The set-up is the following: the sample size is bounded, random observations are
independent,
but not necessarily identically distributed, and a parametric model
can be misspecified. This problem had been considered in the recent work of Spokoiny and
Zhilova (2015)
with non-optimal results. I will present a new approach improving the existing results.
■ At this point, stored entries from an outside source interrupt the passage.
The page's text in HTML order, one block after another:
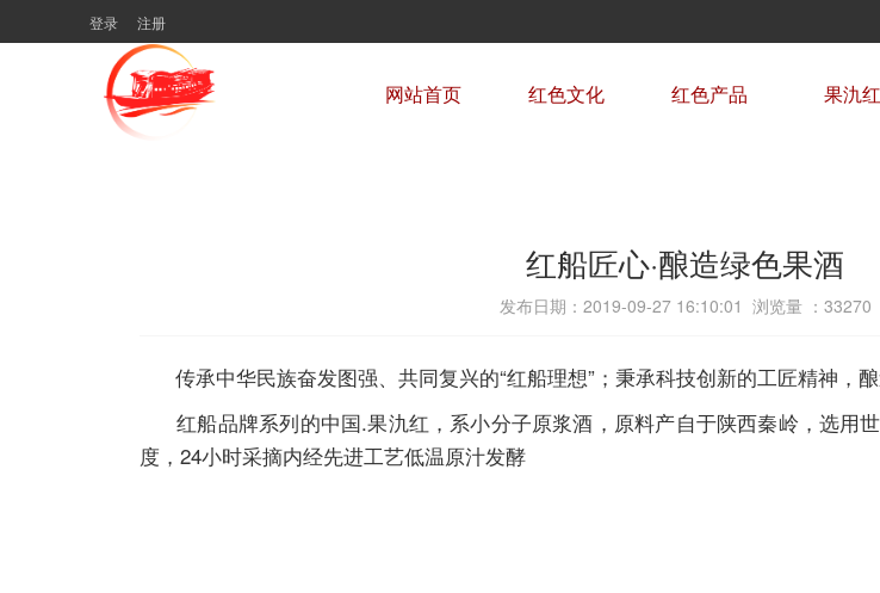
登录 注册
网站首页 红色文化 红色产品 果氿红
红船匠心·酿造绿色果酒
发布日期：2019-09-27 16:10:01 浏览量 ： 33270
传承中华民族奋发图强、共同复兴的“红船理想”；秉承科技创新的工匠精神，
红船品牌系列的中国.果氿红，系小分子原浆酒，原料产自于陕西秦岭，选用
度，24小时采摘内经先进工艺低温原汁发酵
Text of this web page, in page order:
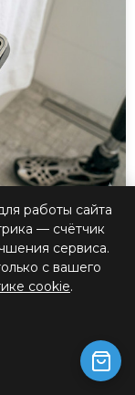
и
от того,
работы сайта
— счётчик
сервиса.
с вашего
cookie.
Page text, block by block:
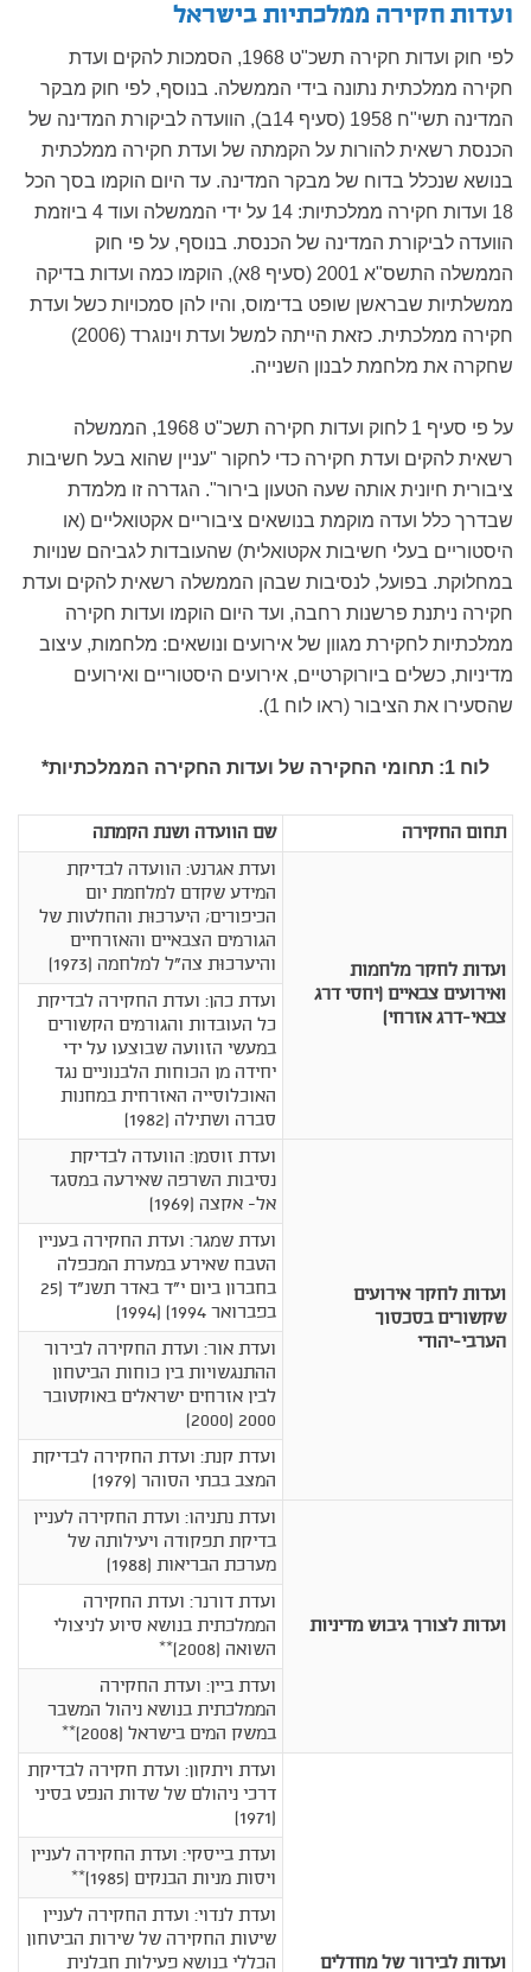
ועדות חקירה ממלכתיות בישראל
לפי חוק ועדות חקירה תשכ"ט 1968, הסמכות להקים ועדת
חקירה ממלכתית נתונה בידי הממשלה. בנוסף, לפי חוק מבקר
המדינה תשי"ח 1958 (סעיף 14ב), הוועדה לביקורת המדינה של
הכנסת רשאית להורות על הקמתה של ועדת חקירה ממלכתית
בנושא שנכלל בדוח של מבקר המדינה. עד היום הוקמו בסך הכל
18 ועדות חקירה ממלכתיות: 14 על ידי הממשלה ועוד 4 ביוזמת
הוועדה לביקורת המדינה של הכנסת. בנוסף, על פי חוק
הממשלה התשס"א 2001 (סעיף 8א), הוקמו כמה ועדות בדיקה
ממשלתיות שבראשן שופט בדימוס, והיו להן סמכויות כשל ועדת
חקירה ממלכתית. כזאת הייתה למשל ועדת וינוגרד (2006)
שחקרה את מלחמת לבנון השנייה.
על פי סעיף 1 לחוק ועדות חקירה תשכ"ט 1968, הממשלה
רשאית להקים ועדת חקירה כדי לחקור "עניין שהוא בעל חשיבות
ציבורית חיונית אותה שעה הטעון בירור". הגדרה זו מלמדת
שבדרך כלל ועדה מוקמת בנושאים ציבוריים אקטואליים (או
היסטוריים בעלי חשיבות אקטואלית) שהעובדות לגביהם שנויות
במחלוקת. בפועל, לנסיבות שבהן הממשלה רשאית להקים ועדת
חקירה ניתנת פרשנות רחבה, ועד היום הוקמו ועדות חקירה
ממלכתיות לחקירת מגוון של אירועים ונושאים: מלחמות, עיצוב
מדיניות, כשלים ביורוקרטיים, אירועים היסטוריים ואירועים
שהסעירו את הציבור (ראו לוח 1).
לוח 1: תחומי החקירה של ועדות החקירה הממלכתיות*
תחום החקירה שם הוועדה ושנת הקמתה
ועדות לחקר מלחמות
ואירועים צבאיים (יחסי דרג
צבאי-דרג אזרחי)
ועדת אגרנט: הוועדה לבדיקת
המידע שקדם למלחמת יום
הכיפורים; היערכוּת והחלטות של
הגורמים הצבאיים והאזרחיים
והיערכוּת צה"ל למלחמה (1973)
ועדת כהן: ועדת החקירה לבדיקת
כל העובדות והגורמים הקשורים
במעשי הזוועה שבוצעו על ידי
יחידה מן הכוחות הלבנוניים נגד
האוכלוסייה האזרחית במחנות
סברה ושתילה (1982)
ועדות לחקר אירועים
שקשורים בסכסוך
הערבי-יהודי
ועדת זוסמן: הוועדה לבדיקת
נסיבות השרפה שאירעה במסגד
אל- אקצה (1969)
ועדת שמגר: ועדת החקירה בעניין
הטבח שאירע במערת המכפלה
בחברון ביום י"ד באדר תשנ"ד (25
בפברואר 1994) (1994)
ועדת אור: ועדת החקירה לבירור
ההתנגשויות בין כוחות הביטחון
לבין אזרחים ישראלים באוקטובר
2000 (2000)
ועדת קנת: ועדת החקירה לבדיקת
המצב בבתי הסוהר (1979)
ועדות לצורך גיבוש מדיניות
ועדת נתניהו: ועדת החקירה לעניין
בדיקת תפקודה ויעילותה של
מערכת הבריאות (1988)
ועדת דורנר: ועדת החקירה
הממלכתית בנושא סיוע לניצולי
השואה (2008)**
ועדת ביין: ועדת החקירה
הממלכתית בנושא ניהול המשבר
במשק המים בישראל (2008)**
ועדות לבירור של מחדלים
ועדת ויתקון: ועדת חקירה לבדיקת
דרכי ניהולם של שדות הנפט בסיני
(1971)
ועדת בייסקי: ועדת החקירה לעניין
ויסות מניות הבנקים (1985)**
ועדת לנדוי: ועדת החקירה לעניין
שיטות החקירה של שירות הביטחון
הכללי בנושא פעילות חבלנית
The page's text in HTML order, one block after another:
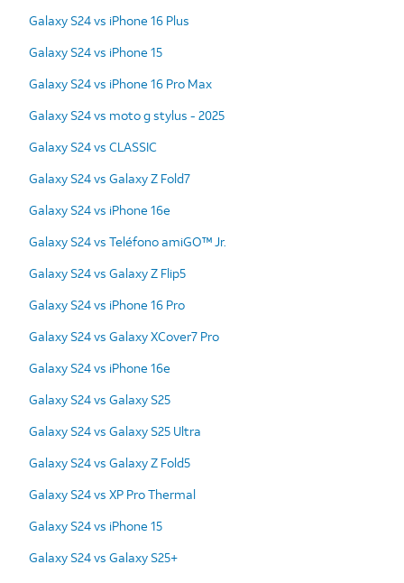
Galaxy S24 vs iPhone 16 Plus
Galaxy S24 vs iPhone 15
Galaxy S24 vs iPhone 16 Pro Max
Galaxy S24 vs moto g stylus - 2025
Galaxy S24 vs CLASSIC
Galaxy S24 vs Galaxy Z Fold7
Galaxy S24 vs iPhone 16e
Galaxy S24 vs Teléfono amiGO™ Jr.
Galaxy S24 vs Galaxy Z Flip5
Galaxy S24 vs iPhone 16 Pro
Galaxy S24 vs Galaxy XCover7 Pro
Galaxy S24 vs iPhone 16e
Galaxy S24 vs Galaxy S25
Galaxy S24 vs Galaxy S25 Ultra
Galaxy S24 vs Galaxy Z Fold5
Galaxy S24 vs XP Pro Thermal
Galaxy S24 vs iPhone 15
Galaxy S24 vs Galaxy S25+
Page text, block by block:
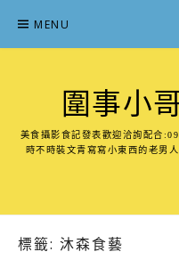
content
MENU
圍事小
美食攝影食記發表歡迎洽詢配合
時不時裝文青寫寫小東西的老男
標籤: 沐森食藝
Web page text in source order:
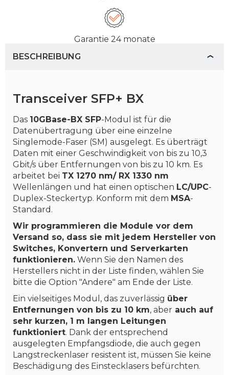
Garantie 24 monate
BESCHREIBUNG
Transceiver SFP+ BX
Das 10GBase-BX SFP-Modul ist für die
Datenübertragung über eine einzelne
Singlemode-Faser (SM) ausgelegt. Es überträgt
Daten mit einer Geschwindigkeit von bis zu 10,3
Gbit/s über Entfernungen von bis zu 10 km. Es
arbeitet bei TX 1270 nm/ RX 1330 nm
Wellenlängen und hat einen optischen LC/UPC-
Duplex-Steckertyp. Konform mit dem MSA-
Standard.
Wir programmieren die Module vor dem
Versand so, dass sie mit jedem Hersteller von
Switches, Konvertern und Serverkarten
funktionieren. Wenn Sie den Namen des
Herstellers nicht in der Liste finden, wählen Sie
bitte die Option "Andere" am Ende der Liste.
Ein vielseitiges Modul, das zuverlässig über
Entfernungen von bis zu 10 km, aber auch auf
sehr kurzen, 1 m langen Leitungen
funktioniert. Dank der entsprechend
ausgelegten Empfangsdiode, die auch gegen
Langstreckenlaser resistent ist, müssen Sie keine
Beschädigung des Einstecklasers befürchten.
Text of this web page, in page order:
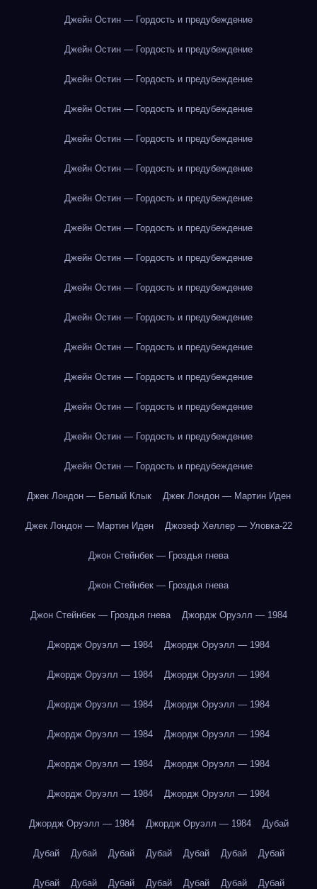
Джейн Остин — Гордость и предубеждение
Джейн Остин — Гордость и предубеждение
Джейн Остин — Гордость и предубеждение
Джейн Остин — Гордость и предубеждение
Джейн Остин — Гордость и предубеждение
Джейн Остин — Гордость и предубеждение
Джейн Остин — Гордость и предубеждение
Джейн Остин — Гордость и предубеждение
Джейн Остин — Гордость и предубеждение
Джейн Остин — Гордость и предубеждение
Джейн Остин — Гордость и предубеждение
Джейн Остин — Гордость и предубеждение
Джейн Остин — Гордость и предубеждение
Джейн Остин — Гордость и предубеждение
Джейн Остин — Гордость и предубеждение
Джейн Остин — Гордость и предубеждение
Джек Лондон — Белый Клык Джек Лондон — Мартин Иден
Джек Лондон — Мартин Иден Джозеф Хеллер — Уловка-22
Джон Стейнбек — Гроздья гнева
Джон Стейнбек — Гроздья гнева
Джон Стейнбек — Гроздья гнева Джордж Оруэлл — 1984
Джордж Оруэлл — 1984 Джордж Оруэлл — 1984
Джордж Оруэлл — 1984 Джордж Оруэлл — 1984
Джордж Оруэлл — 1984 Джордж Оруэлл — 1984
Джордж Оруэлл — 1984 Джордж Оруэлл — 1984
Джордж Оруэлл — 1984 Джордж Оруэлл — 1984
Джордж Оруэлл — 1984 Джордж Оруэлл — 1984
Джордж Оруэлл — 1984 Джордж Оруэлл — 1984 Дубай
Дубай Дубай Дубай Дубай Дубай Дубай Дубай
Дубай Дубай Дубай Дубай Дубай Дубай Дубай
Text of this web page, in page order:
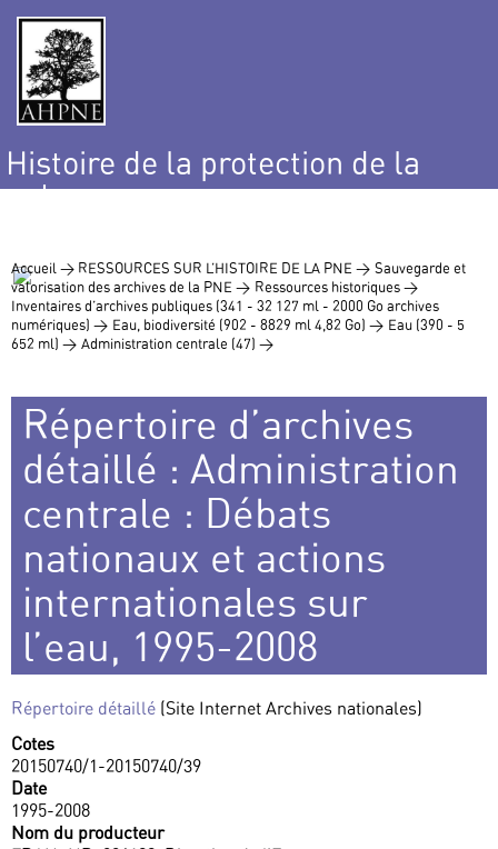
Histoire de la protection de la
nature
Accueil > RESSOURCES SUR L’HISTOIRE DE LA PNE > Sauvegarde et
valorisation des archives de la PNE > Ressources historiques >
Inventaires d’archives publiques (341 - 32 127 ml - 2000 Go archives
numériques) > Eau, biodiversité (902 - 8829 ml 4,82 Go) > Eau (390 - 5
652 ml) > Administration centrale (47) >
Répertoire d’archives
détaillé : Administration
centrale : Débats
nationaux et actions
internationales sur
l’eau, 1995-2008
Répertoire détaillé (Site Internet Archives nationales)
Cotes
20150740/1-20150740/39
Date
1995-2008
Nom du producteur

Series: Stochastics Seminar

We look at a class of Hermitian random matrices which includes Wigner
matrices, heavy-tailed random matrices, and sparse random matrices such as
adjacency matrices of Erdos-Renyi graphs with p=1/N. Our matrices have real
entries which are i.i.d. up to symmetry. The distribution of entries
depends on N, and we require sums of rows to converge in distribution; it
is then well-known that the limit must be infinitely divisible.
We show that a limiting empirical spectral distribution (LSD) exists, and
via local weak convergence of associated graphs, the LSD corresponds to the
spectral measure associated to the root of a graph which is formed by
connecting infinitely many Poisson weighted infinite trees using a backbone
structure of special edges. One example covered are matrices with i.i.d.
entries having infinite second moments, but normalized to be in the
Gaussian domain of attraction. In this case, the LSD is a semi-circle law.

Series: Stochastics Seminar

Motivated by problems in turbulent mixing, we consider stochastic perturbations of geodesic flow for left-invariant metrics on finite-dimensional Lie groups. We study the ergodic properties and provide criteria that ensure the Hormander condition for the corresponding Markov processes on phase space. Two different types of models are considered: the first one is a classical Langevin type perturbation and the second one is a perturbation by a “conservative noise”. We also study an example of a non-compact group. Joint work with Vladimir Sverak.